In September, at the Highland Park alternative space Public Fiction, Small exhibited one of the murals, which looks like a castle in the clouds. It hung behind a "sphinx headdress" on a black marble pedestal. It all felt like art, a collection of objects carefully crafted by an artist to comment on culture, collapsing symbols from different mythologies. So it was surprising to discover Small had gotten the mural from the Luxor and the headdress from an actual archaeological dig — albeit an unconventional one.
When Cecil B. DeMille made his first Ten Commandments film in 1923 (he later would make the one starring Charlton Heston in 1956), he built a massive set in the desert in a town called Guadalupe. The set included 21 sphinxes and four 27-ton statues of Ramses II. DeMille left it where it was after filming, burying it in sand dunes near Santa Barbara. He wrote in his autobiography, "If a thousand years from now archaeologists happen to dig beneath the sands of Guadalupe, I hope that they will not rush into print with the amazing news that Egyptian civilization, far from being confined to the valley of the Nile, extended all the way to the Pacific coast of North America."

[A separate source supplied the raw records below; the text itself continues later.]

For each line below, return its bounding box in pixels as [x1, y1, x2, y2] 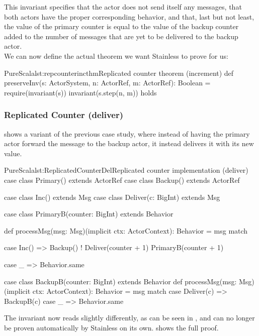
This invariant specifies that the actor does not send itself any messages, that [4, 2, 242, 12]
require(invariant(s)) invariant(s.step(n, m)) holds [4, 87, 157, 97]
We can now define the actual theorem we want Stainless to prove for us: [4, 50, 228, 61]
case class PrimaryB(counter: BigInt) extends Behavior [4, 208, 174, 219]
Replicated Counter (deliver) [4, 108, 124, 121]
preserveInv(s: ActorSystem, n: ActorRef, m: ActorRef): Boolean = [4, 77, 211, 88]
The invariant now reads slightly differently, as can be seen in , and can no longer [4, 312, 255, 323]
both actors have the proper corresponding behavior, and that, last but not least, [4, 11, 254, 22]
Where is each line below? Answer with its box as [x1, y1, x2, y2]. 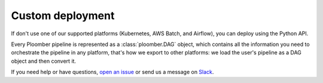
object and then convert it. [11, 57, 77, 64]
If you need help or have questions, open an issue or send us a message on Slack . [11, 69, 214, 76]
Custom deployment [11, 9, 115, 22]
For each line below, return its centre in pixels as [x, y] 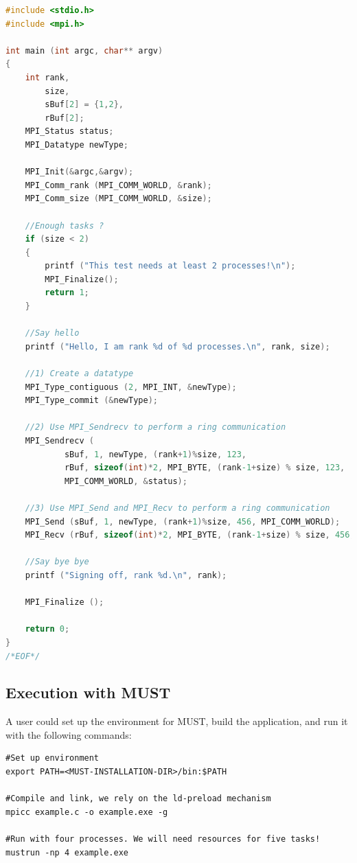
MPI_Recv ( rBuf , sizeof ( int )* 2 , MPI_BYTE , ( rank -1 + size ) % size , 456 [187, 535]
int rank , [47, 77]
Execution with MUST [88, 692]
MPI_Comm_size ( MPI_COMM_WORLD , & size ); [118, 199]
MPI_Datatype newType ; [77, 145]
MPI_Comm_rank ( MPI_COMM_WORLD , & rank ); [118, 185]
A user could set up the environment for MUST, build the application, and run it [177, 721]
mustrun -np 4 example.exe [67, 852]
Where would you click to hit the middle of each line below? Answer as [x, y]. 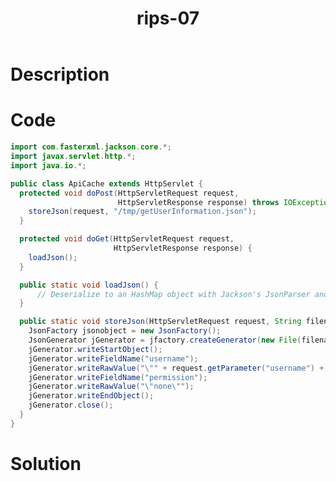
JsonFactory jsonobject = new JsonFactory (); [125, 331]
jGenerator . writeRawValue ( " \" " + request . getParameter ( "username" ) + [176, 368]
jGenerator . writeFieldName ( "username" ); [113, 358]
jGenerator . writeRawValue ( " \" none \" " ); [111, 387]
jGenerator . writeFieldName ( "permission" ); [118, 377]
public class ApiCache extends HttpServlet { [106, 183]
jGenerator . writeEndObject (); [91, 396]
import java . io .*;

By the time Small found out about the buried set two years ago, documentary filmmaker Peter Brosnan had already tried for years to get permission from the county to excavate. Small joined in the effort and the excavation happened in October. Many set pieces were too fragile and fragmented to remove, but tables in Small's Echo Park studio now are lined with objects from the dig, including that sphinx headdress. He also just received funding from the Creative Capital foundation to fabricate a full-size replica of a sphinx head like those DeMille used (excavating and restoring one of the buried ones, if even possible, would be a long, expensive process).
He imagines exhibiting all these objects — the fake sphinx, DeMille artifacts and Luxor murals — as a history museum might, with the artifacts arranged in high-quality cases. Past, present and future, real histories and reinventions of histories, would all be there on the same level playing field.

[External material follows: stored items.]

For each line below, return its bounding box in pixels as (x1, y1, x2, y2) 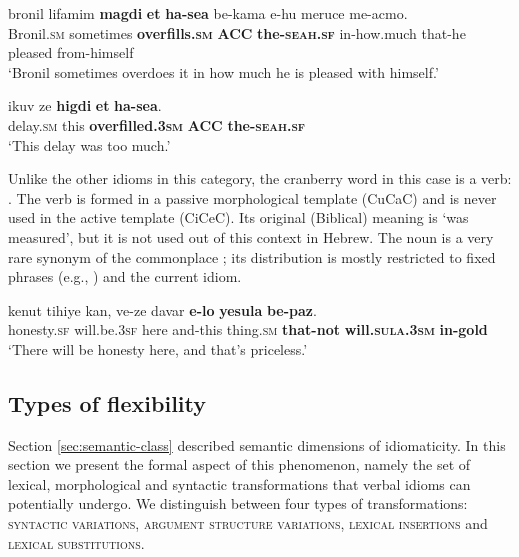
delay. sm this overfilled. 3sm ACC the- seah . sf (8, 114, 306, 135)
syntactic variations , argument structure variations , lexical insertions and (8, 513, 488, 534)
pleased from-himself (8, 42, 134, 63)
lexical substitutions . (8, 532, 145, 553)
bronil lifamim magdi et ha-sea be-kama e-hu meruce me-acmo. (8, 3, 408, 23)
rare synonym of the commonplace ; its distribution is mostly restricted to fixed (8, 246, 496, 267)
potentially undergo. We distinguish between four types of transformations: (8, 493, 468, 514)
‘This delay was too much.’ (8, 134, 171, 155)
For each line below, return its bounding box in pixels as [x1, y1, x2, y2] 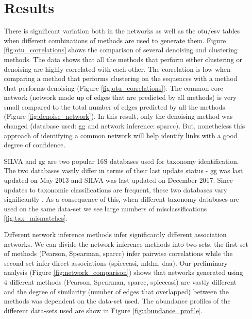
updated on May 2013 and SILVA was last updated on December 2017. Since [4, 175, 233, 185]
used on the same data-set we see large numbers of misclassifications [4, 203, 207, 213]
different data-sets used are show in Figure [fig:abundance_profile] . [4, 305, 203, 315]
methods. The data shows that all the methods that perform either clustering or [4, 54, 242, 64]
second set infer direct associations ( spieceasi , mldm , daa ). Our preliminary [4, 257, 228, 268]
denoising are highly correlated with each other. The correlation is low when [4, 64, 231, 74]
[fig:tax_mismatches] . [4, 213, 68, 223]
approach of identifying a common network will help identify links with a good [4, 130, 237, 140]
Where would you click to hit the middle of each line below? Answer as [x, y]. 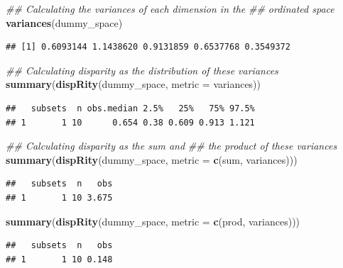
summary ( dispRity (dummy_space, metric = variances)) [134, 84]
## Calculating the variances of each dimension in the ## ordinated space [170, 9]
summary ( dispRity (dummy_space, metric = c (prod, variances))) [153, 221]
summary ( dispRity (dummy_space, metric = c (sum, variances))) [152, 159]
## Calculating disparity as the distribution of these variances [142, 70]
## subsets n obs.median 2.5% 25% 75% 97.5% [130, 108]
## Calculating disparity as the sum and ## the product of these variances [171, 146]
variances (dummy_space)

When you think about it, this situation isn't so different from how reality feels — the layers of movie references, history book entries and our own imaginations all mingle when someone brings up something like "the Sphinx."
Maybe projects like this resonate right now because they are the anti-truthiness, a push against that trend Colbert satirized. Instead of letting things that feel true become truth, they're compelling because they detail how difficult it is to distinguish fact from perception. It's like what David Shields talks about in his book Reality Hunger: being "futilely drawn toward representations of the real, knowing full well how invented such representations are." While fictional frames pull you further into fiction, putting a documentary frame around art promises some sort of news of how the world works, which is what we want art to help us figure out at this moment — when too much information is available.
So even if L.A. is a place where you have a Greystone Mansion murder to suss out or a Ten Commandments film set burial site to excavate, the thing that has seemed "so L.A." for so long — meshing reality with fantasy — actually seems, suddenly, just "so right now."